>>>>

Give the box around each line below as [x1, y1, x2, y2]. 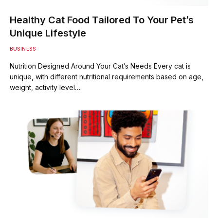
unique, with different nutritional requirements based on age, [10, 72, 203, 81]
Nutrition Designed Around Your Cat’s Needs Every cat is [10, 61, 191, 70]
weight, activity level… [10, 83, 80, 91]
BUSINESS [10, 45, 36, 52]
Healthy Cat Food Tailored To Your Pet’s [10, 14, 194, 26]
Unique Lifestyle [10, 27, 86, 39]
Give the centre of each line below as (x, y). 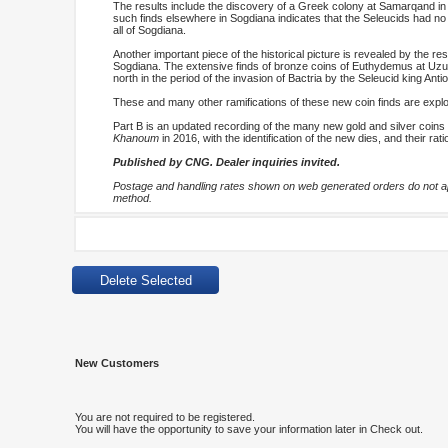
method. (132, 198)
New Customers (117, 363)
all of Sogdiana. (149, 30)
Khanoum (136, 138)
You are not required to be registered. (165, 417)
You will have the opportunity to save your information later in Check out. (249, 429)
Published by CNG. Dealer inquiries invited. (226, 162)
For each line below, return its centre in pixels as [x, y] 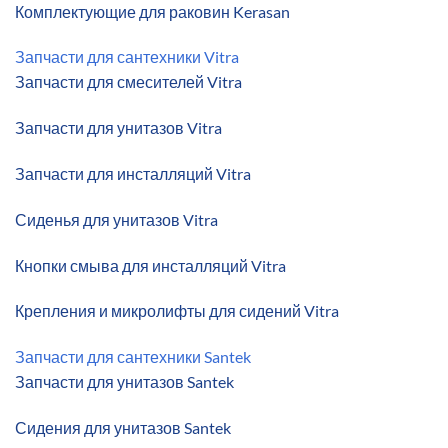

<<<<

> WHAT IS EXPECTED
An acceptable answer consists of the lines above from the one holding "method. (132, 198)" to the end of the data, repeated exactly and containing no pictures.

> EXPECTED OUTPUT
method. (132, 198)
New Customers (117, 363)
all of Sogdiana. (149, 30)
Khanoum (136, 138)
You are not required to be registered. (165, 417)
You will have the opportunity to save your information later in Check out. (249, 429)
Published by CNG. Dealer inquiries invited. (226, 162)
For each line below, return its centre in pixels as [x, y] 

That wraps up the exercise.